HOW COULD I HAVE BEEN WRONG FOR OVER 20 YEARS?

I was wrong for over 20 years. Did it ever happen to you to be wrong about something for so long?

I kept receiving this message in my life for over 20 years every single month.

I never questioned my perspective over it.

I had my first period when I was 10 or 11 years old and since the first time I had it, I remember the excruciating pain in my ovaries. It was the kind of pain that requested several painkillers during the day and still feel the freaking pain. 

Most of the time my life just stopped during those days when I just couldn’t move. 

Asking my mom about this, she said she had the same thing all her life until she had my brother and I. Apparently her mom had it too. So I just took it as it was and thought this was normal. 

Of course, I talked to other friends about it and they seemed to have nothing like this on their period. And so I got used to the idea that all of this is gonna go away after I have kids.

But this was not for me. 

Life took me on a long and crazy journey and I ended up taking birth control pills for 7 years. Life changed in that time. I had no pain and I was back to life. 

At least that is what I thought. 

No, of course I was not back to life. I was living a lie. I was lying my body with some pills that took me on a really deep depression and so many other things. Back then I did not know. All I wanted was to not feel the freaking pain. 

Fast forward, I gave up the birth control pills, I overcame the depression, lots has happened and I changed my life. 

 

ryan-moreno-99464-unsplash.jpg

The body keeps talking. I start listening.

This year, as I lived in Bali for a few months and I worked intensely on my inner self and feminine energy, I had this revelation one day. 

During my time in Bali I took these supplements that are said to help the menstruation because they are natural and they bring certain things into the body. 

And so I was taking these pills but somehow I was forgetting about them almost all the time. My husband was trying to help me remember to take it and so he was so nice to keep bringing it to me every day so I will take it. 

As I was taking the supplement every day I felt in a way that my body doesn’t want it. It was this gentle feeling into my body that was rejecting it. For a few months I gave no attention to this even though I was trying/ learning how to listen to my body. But as you probably know, sometimes the mind says ‘I know best. Listen to me. Just take it.’. 

One day as I was meditating about this situation and the pain in my ovaries, I had this thought or voice inside of me telling me ‘What if the pain was never a curse, but a blessing? What if you could look at this pain from this perspective?’

That moment everything changed. 

I finally understood that the pain was a blessing. The pain was the path to my feminine energy self discovery. It was the key to the feminine kingdom. 

How was this possible?

Yes, the pain was a blessing, a key that I have been looking for all my life. As I connected all the dots, everything made sense. My mom had her pain that stopped after she had my brother and I. Now I have it. And it will probably be gone when I will have kids unless… unless I heal it. 

I have gone to a homeopath doctor and she said the pain is caused by trans - generational anger that I have from women in my family. 

Of course it is. 

I mean I have studied and investigated for years the lives of the women in my family and I know their history and what they went through. As moms and grandmas are, they will never say the entire story because they don’t want to make us suffer. But I know their lives and if their lives were actually worse than what they have described to me then this means that the anger is normal to be there. 

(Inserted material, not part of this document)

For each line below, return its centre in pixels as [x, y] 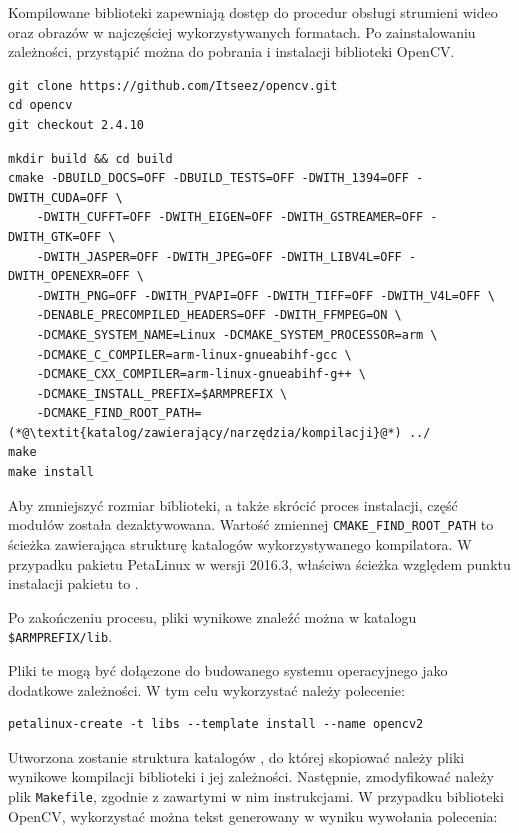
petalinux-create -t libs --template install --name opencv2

Living in an ex communist country where people have almost no culture for spiritual healing or psychotherapy, especially back in the days, of course the women in my family never got a chance to spiritual cleansing and get rid of the anger. They just passed it over to the next generation.

But now that I know all this, can I pass it on to my kids? 

I find it my responsibility to understand it and heal it.

And if this pain is being offered to me as a gift, I better start unpacking this gift and see what is inside. 

So after I had this revelation, a lot of things started to unlock. Things started to flow.

I met with this energy healer in Ubud and told her about my pain. She said the pain comes from the fight between the masculine and the feminine energy. The masculine energy is dominant and is ‘hurting’ the feminine energy that can not express and manifest itself. 

This made so much sense. 

This was so obvious now as I was looking back into my life.

Now I knew what I had to do. I knew I have to get in touch with my feminine energy and ask it what I have to do to change my life and to transform into the woman I always wanted to be. 

And I did. The feminine energy and the masculine energy are now living in a synergy and are supporting each other and honouring each other. I experience this in my everyday life. 

What about you, beautiful woman? Are you receiving any messages from your body and don’t know what they are? I would love to hear your story.